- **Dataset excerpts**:
*****
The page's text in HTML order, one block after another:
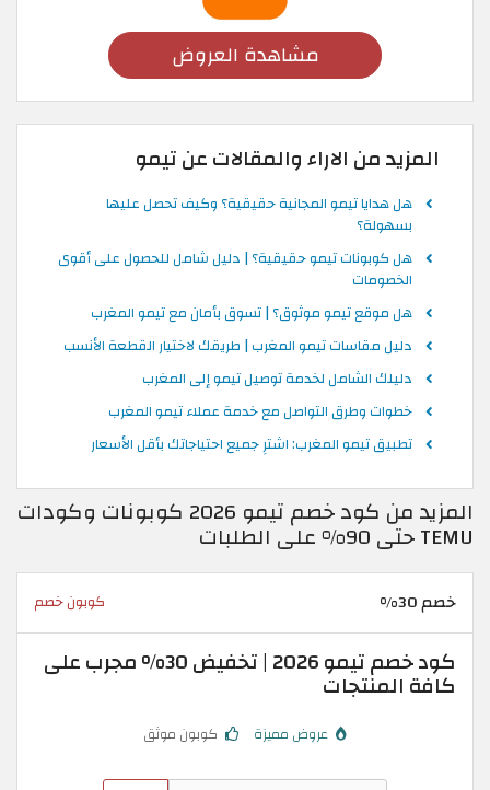
مشاهدة العروض
المزيد من الاراء والمقالات عن تيمو
هل هدايا تيمو المجانية حقيقية؟ وكيف تحصل عليها
بسهولة؟
هل كوبونات تيمو حقيقية؟ | دليل شامل للحصول على أقوى
الخصومات
هل موقع تيمو موثوق؟ | تسوق بأمان مع تيمو المغرب
دليل مقاسات تيمو المغرب | طريقك لاختيار القطعة الأنسب
دليلك الشامل لخدمة توصيل تيمو إلى المغرب
خطوات وطرق التواصل مع خدمة عملاء تيمو المغرب
تطبيق تيمو المغرب: اشترِ جميع احتياجاتك بأقل الأسعار
المزيد من كود خصم تيمو 2026 كوبونات وكودات
TEMU حتى 90% على الطلبات
خصم 30% كوبون خصم
كود خصم تيمو 2026 | تخفيض 30% مجرب على
كافة المنتجات
عروض مميزة كوبون موثق
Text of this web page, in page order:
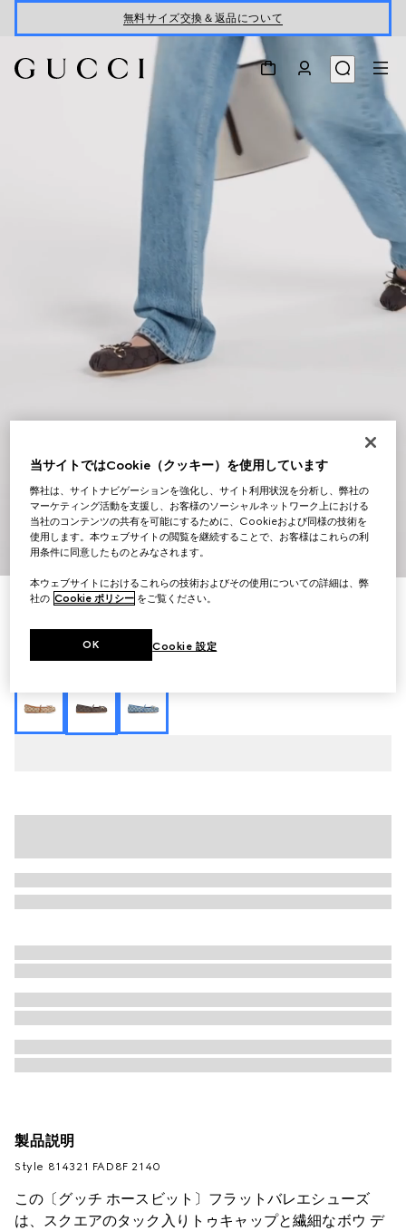
無料サイズ交換＆返品について
/8
〔グッチ ホースビット〕ウィメンズ フラットバレエシュ
￥104,500
（税込）
製品説明
Style ‎814321 FAD8F 2140
この〔グッチ ホースビット〕フラットバレエシューズ
は、スクエアのタック入りトゥキャップと繊細なボウ デ
当サイトではCookie（クッキー）を使用しています
弊社は、サイトナビゲーションを強化し、サイト利用状況を分析し、弊社の
マーケティング活動を支援し、お客様のソーシャルネットワーク上における
当社のコンテンツの共有を可能にするために、Cookieおよび同様の技術を
使用します。本ウェブサイトの閲覧を継続することで、お客様はこれらの利
用条件に同意したものとみなされます。
本ウェブサイトにおけるこれらの技術およびその使用についての詳細は、弊
社の Cookie ポリシー をご覧ください。
Cookie 設定
OK
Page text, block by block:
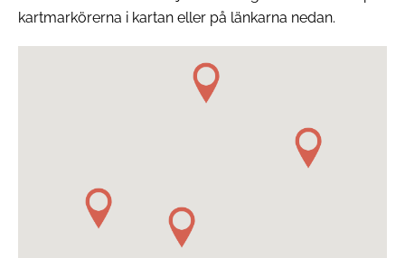
kartmarkörerna i kartan eller på länkarna nedan.
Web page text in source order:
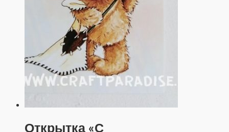
Открытка «С
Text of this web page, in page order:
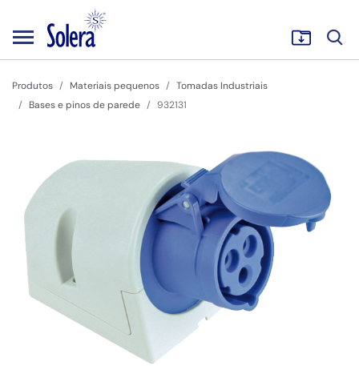
Produtos Materiais pequenos
Tomadas Industriais
Bases e pinos de parede
932131
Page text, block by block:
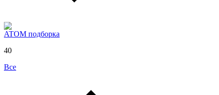
ATOM подборка
40
Все
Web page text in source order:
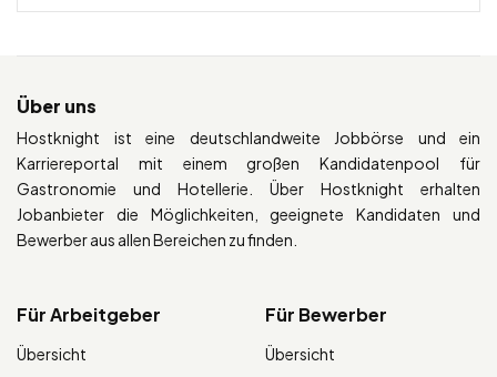
Über uns
Hostknight ist eine deutschlandweite Jobbörse und ein
Karriereportal mit einem großen Kandidatenpool für
Gastronomie und Hotellerie. Über Hostknight erhalten
Jobanbieter die Möglichkeiten, geeignete Kandidaten und
Bewerber aus allen Bereichen zu finden.
Für Arbeitgeber
Übersicht
Für Bewerber
Übersicht
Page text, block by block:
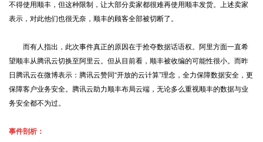
不得使用顺丰，但这种限制，让大部分卖家都很难再使用顺丰发货。上述卖家
表示，对此他们也很无奈，顺丰的顾客全部被切断了。
而有人指出，此次事件真正的原因在于抢夺数据话语权。阿里方面一直希
望顺丰从腾讯云切换至阿里云。但从目前看，顺丰被收编的可能性很小。而昨
日腾讯云在微博表示：腾讯云赞同“开放的云计算”理念，全力保障数据安全，更
保障客户业务安全。腾讯云助力顺丰布局云端，无论多么重视顺丰的数据与业
务安全都不为过。
事件剖析：
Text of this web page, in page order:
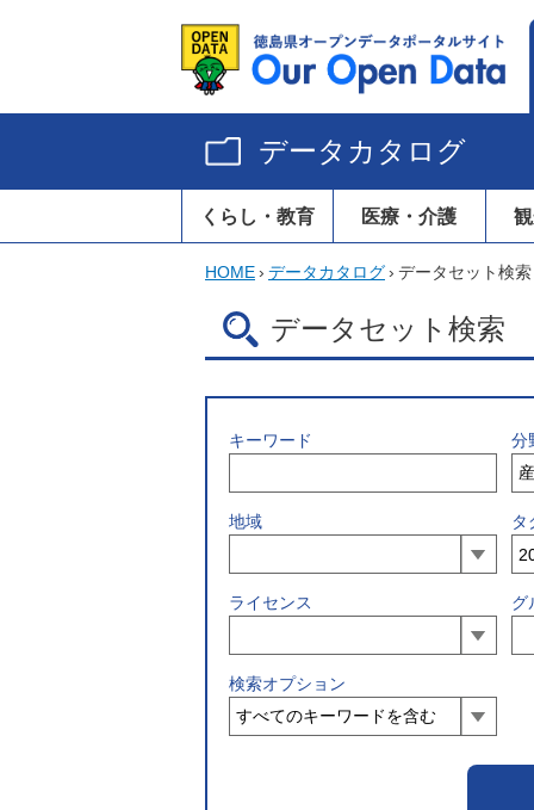
データカタログ
くらし・教育 医療・介護
HOME› データカタログ› データセット検索
データセット検索
キーワード 分
地域 タ
ライセンス グ
検索オプション
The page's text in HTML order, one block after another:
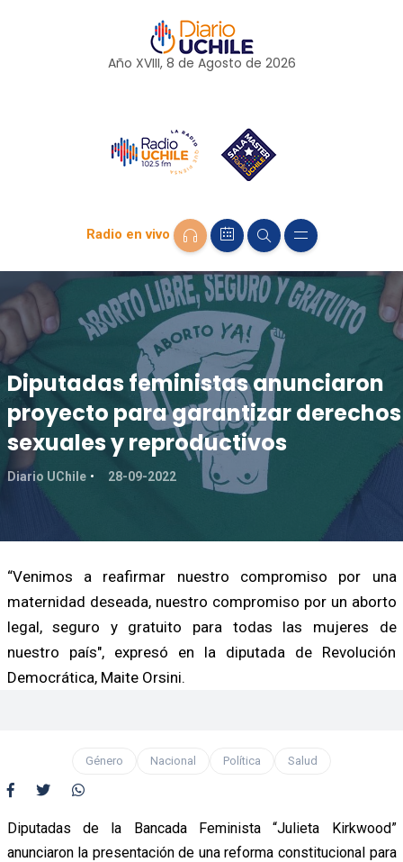
Año XVIII, 8 de Agosto de 2026
Radio en vivo
Diputadas feministas anunciaron
proyecto para garantizar derechos
sexuales y reproductivos
Diario UChile 28-09-2022
“Venimos a reafirmar nuestro compromiso por una
maternidad deseada, nuestro compromiso por un aborto
legal, seguro y gratuito para todas las mujeres de
nuestro país", expresó en la diputada de Revolución
Democrática, Maite Orsini.
Género Nacional Política Salud
Diputadas de la Bancada Feminista “Julieta Kirkwood”
anunciaron la presentación de una reforma constitucional para
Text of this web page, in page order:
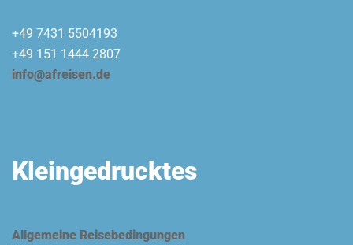
+49 7431 5504193
+49 151 1444 2807
info@afreisen.de
Kleingedrucktes
Allgemeine Reisebedingungen
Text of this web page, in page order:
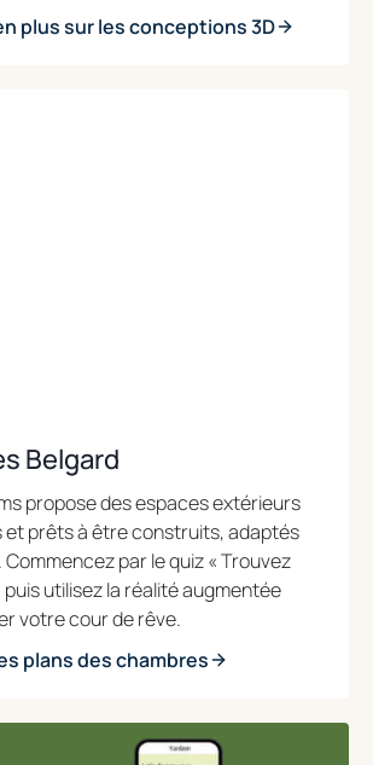
plus sur les conceptions 3D
Belgard
propose des espaces extérieurs
et prêts à être construits, adaptés
par le quiz « Trouvez
utilisez la réalité augmentée
votre cour de rêve.
plans des chambres
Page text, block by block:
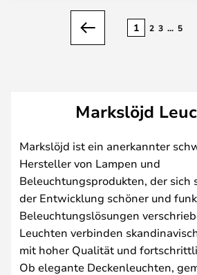
Zurück
1 2 3 ... 5
Markslöjd
Markslöjd ist ein anerkannter
Hersteller von Lampen und
Beleuchtungsprodukten, der sich
der Entwicklung schöner und
Beleuchtungslösungen
Leuchten verbinden
mit hoher Qualität und
Ob elegante Deckenleuchten,
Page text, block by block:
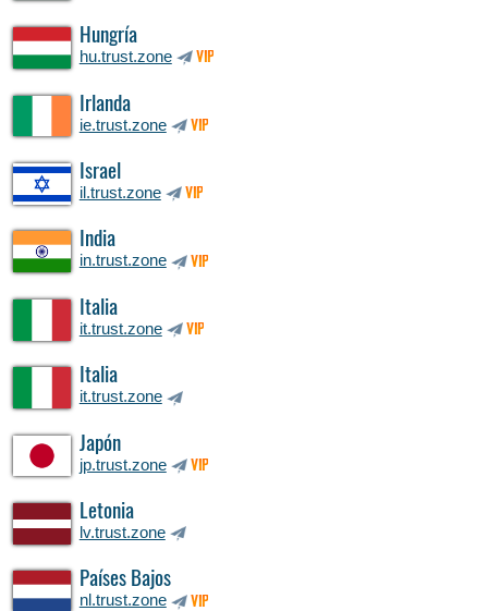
*****
- **TASK PROMPT**:
In the entries above, identify every line with the word "المزيد". Copy those lines.

- **EXERCISE RESULT**:
المزيد من الاراء والمقالات عن تيمو
المزيد من كود خصم تيمو 2026 كوبونات وكودات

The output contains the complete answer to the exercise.